## PROBLEM REQUIREMENTS
A faithful copy of all the records is needed, with the pictures omitted.

## Items from a dataset
........

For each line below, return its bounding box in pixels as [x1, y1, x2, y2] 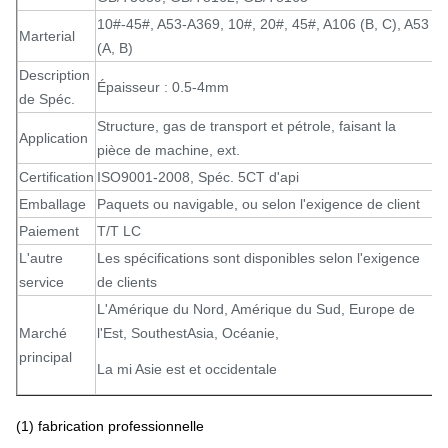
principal [19, 349, 72, 365]
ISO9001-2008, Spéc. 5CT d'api [97, 169, 299, 185]
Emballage [19, 196, 86, 212]
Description [19, 67, 90, 83]
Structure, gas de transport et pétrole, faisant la [97, 118, 396, 134]
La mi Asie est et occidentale [97, 361, 277, 377]
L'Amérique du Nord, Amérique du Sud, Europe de [97, 301, 415, 317]
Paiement [19, 223, 79, 239]

........

## ANSWER TO THE EXERCISE
For each line below, return its bounding box in pixels as [x1, y1, x2, y2] 
principal [19, 349, 72, 365]
ISO9001-2008, Spéc. 5CT d'api [97, 169, 299, 185]
Emballage [19, 196, 86, 212]
Description [19, 67, 90, 83]
Structure, gas de transport et pétrole, faisant la [97, 118, 396, 134]
La mi Asie est et occidentale [97, 361, 277, 377]
L'Amérique du Nord, Amérique du Sud, Europe de [97, 301, 415, 317]
Paiement [19, 223, 79, 239]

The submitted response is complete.